• [Dataset entries]:
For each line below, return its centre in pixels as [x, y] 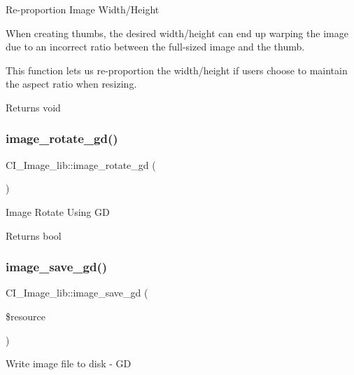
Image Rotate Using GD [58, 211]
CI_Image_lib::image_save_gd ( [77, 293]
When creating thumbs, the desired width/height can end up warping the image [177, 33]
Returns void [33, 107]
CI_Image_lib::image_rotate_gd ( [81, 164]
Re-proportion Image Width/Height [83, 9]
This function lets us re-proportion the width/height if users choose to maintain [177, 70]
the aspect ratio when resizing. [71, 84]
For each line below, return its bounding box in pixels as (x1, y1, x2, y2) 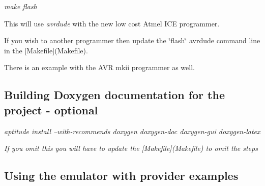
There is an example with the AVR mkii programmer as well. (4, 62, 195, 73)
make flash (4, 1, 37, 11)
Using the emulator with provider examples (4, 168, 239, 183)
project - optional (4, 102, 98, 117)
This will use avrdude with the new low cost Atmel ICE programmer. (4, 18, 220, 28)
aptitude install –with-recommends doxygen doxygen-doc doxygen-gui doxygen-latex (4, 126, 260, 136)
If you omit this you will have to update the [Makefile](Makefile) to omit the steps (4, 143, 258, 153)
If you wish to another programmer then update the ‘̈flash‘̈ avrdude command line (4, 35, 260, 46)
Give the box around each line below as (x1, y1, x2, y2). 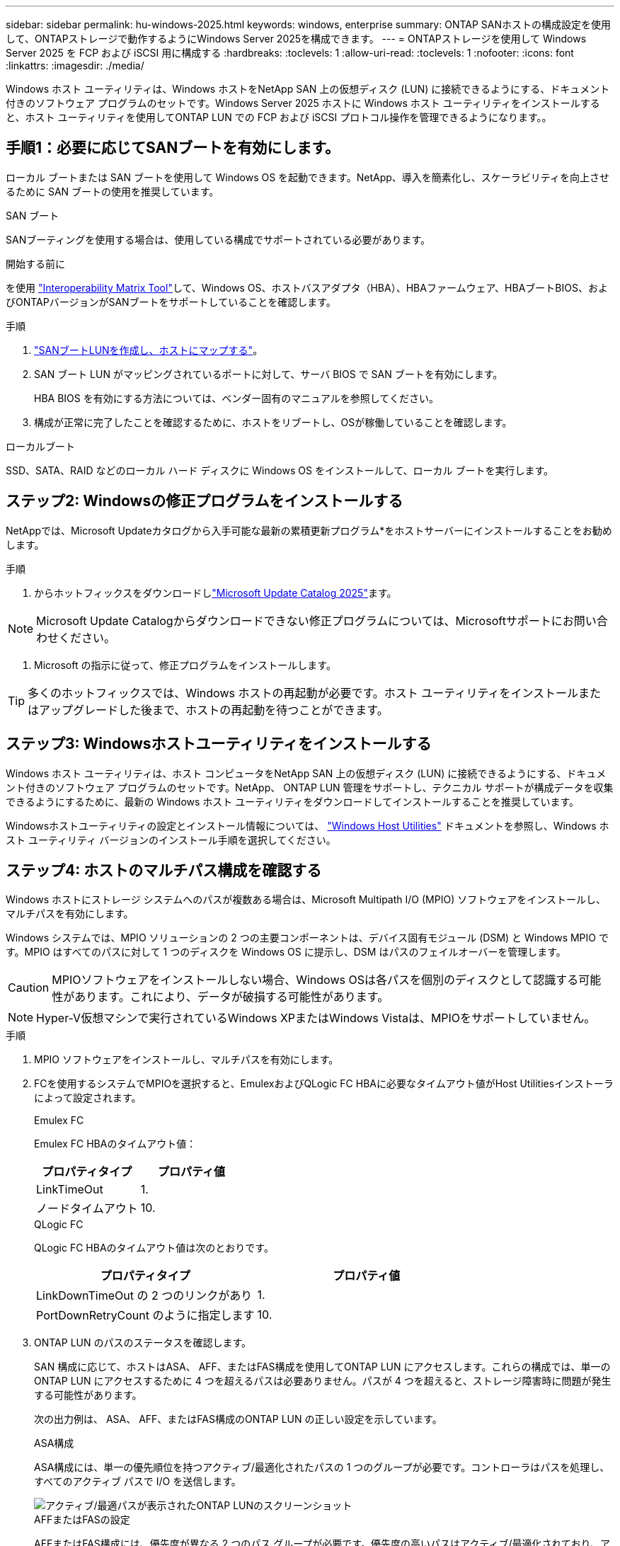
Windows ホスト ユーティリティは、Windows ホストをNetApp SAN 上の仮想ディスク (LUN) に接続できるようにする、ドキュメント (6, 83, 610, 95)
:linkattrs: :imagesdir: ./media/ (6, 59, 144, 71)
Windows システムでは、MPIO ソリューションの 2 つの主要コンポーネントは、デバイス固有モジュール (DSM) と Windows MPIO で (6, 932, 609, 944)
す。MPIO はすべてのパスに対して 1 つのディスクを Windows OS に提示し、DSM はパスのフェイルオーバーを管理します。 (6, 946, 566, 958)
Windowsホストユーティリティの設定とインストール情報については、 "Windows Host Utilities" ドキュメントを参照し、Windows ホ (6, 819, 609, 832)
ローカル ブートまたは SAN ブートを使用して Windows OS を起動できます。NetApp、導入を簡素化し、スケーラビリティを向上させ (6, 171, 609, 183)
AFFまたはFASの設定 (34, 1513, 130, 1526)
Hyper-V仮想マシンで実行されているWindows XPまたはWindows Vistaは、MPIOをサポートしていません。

• [Task objective]:
Using the data above, report the number of lines that contain the string "will", and only that number.

• [Output for this task]:
2